I think it is safe to say that most pregnant women obsess about food. I know I did during my first two pregnancies, and now, as I head down the road to mommyhood for the third time, I can report that some things never change.
My youngest daughter is four and a half, so it's been a while since I had to remember what I should, may occasionally, and absolutely-under-no-circumstances, eat. I quickly gave up my nightly cup of tea, my morning cup of coffee (I'll have decaf every once in a while) , and my sushi. I became super-aware of the amount of water I drink. I also went right back into my first trimester staple foods -- ginger ale, saltines, mashed potatoes, and gummy bears (not exactly the healthiest food, but they really help with my queasiness).

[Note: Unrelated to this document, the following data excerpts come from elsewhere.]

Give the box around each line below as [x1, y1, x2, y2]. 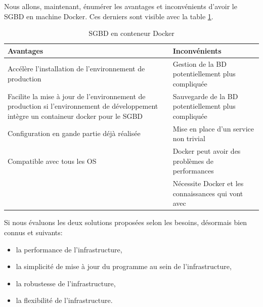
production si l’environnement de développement [8, 101, 158, 111]
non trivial [172, 133, 205, 144]
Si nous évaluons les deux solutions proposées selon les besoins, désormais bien [4, 217, 247, 228]
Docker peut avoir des [172, 146, 241, 156]
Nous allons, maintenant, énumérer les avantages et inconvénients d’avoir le [4, 1, 237, 11]
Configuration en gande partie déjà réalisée [8, 128, 141, 139]
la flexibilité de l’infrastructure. [16, 295, 113, 305]
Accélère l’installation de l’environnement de [8, 63, 145, 74]
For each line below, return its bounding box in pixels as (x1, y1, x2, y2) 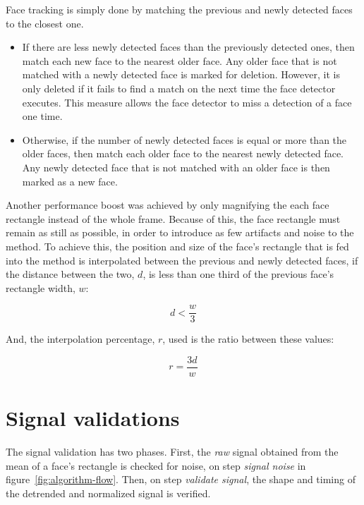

Most of it hasn’t been hard to give up, but oh do I miss my sushi. As compensation, I turned to cooked fish, and quickly realized I had jumped into waters that are tricky to navigate.
Fish is a natural source of protein, omega-3, and B-vitamins. Nutrients in fish can help with visual and brain development in babies, and have recently been linked to helping to alleviate allergies in children, as well boost IQ levels.
Fish, however, also contain varying levels of mercury, which can be harmful to both mother and child. Exposure to mercury can create hearing problems, brain damage, or damage to the nervous system of a developing fetus.
So whether it's your first or fifth pregnancy, it's worth the time to refresh yourself about safe fish to consume, and in what amounts and frequencies.
The Internet is full of information of this topic, some of it contradictory. Thankfully, during my first prenatal checkup with my OB, I was given a handy one-page reference guide. It features three columns, each with a happy cartoon fish at the top holding a placard that says:
Stay Away! (High Mercury Levels)
Shark
Mackerel
Tilefish
Swordfish
Grouper
Marlin
Orange Roughy
Once in a While! (Less Mercury Levels)
Canned tuna fish
Cod
Sea Trout
Lobster
Bluefish
Crab
Snapper
Herring
Go For It! (Minimal Mercury Levels)
Salmon
Tilapia
Shrimp
Freshwater trout
Anchovies
Calamari
Flounder
Scallops
I checked the list against recommendations on The American Pregnancy Association website, and found it to be consistent. The APA site also offers information on frequency of fish consumption, especially tuna fish. There's even a breakdown of chunk light tuna versus solid white albacore tuna.
You can never be too careful about anything when you're pregnant, right? Ask your doctor about what fish he or she recommends is best for you to eat on a regular basis. I've decided to stick to wild salmon and flounder, once a week, and canned tuna on occasion (usually when I give it to my kids). If you feel that you absolutely can't eat any fish, ask about taking a fish oil supplement.
Of course, moderation is key to eating all foods (except chocolate), so be aware of what you're eating, and how much. And don't forget to enjoy your food, fish and all!